In 1947, he married Jane Lowman, forming a bond that lasted 49 years, until her death in 1997. Their three children, Laurel, Linda, and Paul, survive him, as do his five beloved grandchildren, Joseph Hefta, Molly Bright, Christina Deal, Ben Chaput, and Matthew Chaput, his four great-grandchildren, Liam Hefta, Gabriel Hefta, Lucas Bright, and Ben Bright, his daughter-in-law, Cathy Chaput, and his son-in-law, Philip Uri Treisman.

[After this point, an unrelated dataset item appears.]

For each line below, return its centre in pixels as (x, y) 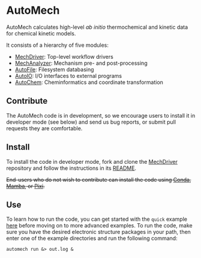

Paul began his professional career in the chemical industry, but was invited by his company to help them to enter an exciting new field for them: the oil business. He traveled throughout Europe, Central America, and South America examining prospects for his company, and opened an oil exploration office in Calgary, Canada, during a period of major oil discoveries in North America. He led the office for 7 years, delighted by the work and by the interesting entrepreneurs from all over the world who had come to Canada, forming lifelong friendships before returning to the United States, where he and his family settled in Midland. He ended his career in the oil and gas industry in San Antonio and retired with his wife to Tucson, where they lived until her death there, in 1997. He continued to live there until 2010, when he moved to Austin.
Throughout his life, he was deeply sustained by his Roman Catholic faith. And he was driven by a sense of service to others, whether family, friends, colleagues, clients, or community. His interest in people, and his delight in their life stories, was inexhaustible.
Memorial Mass will be held at 10:00 a.m. on Tuesday, July 5, 2011 at St. Mary Cathedral, 203 E. 10th Street, Austin.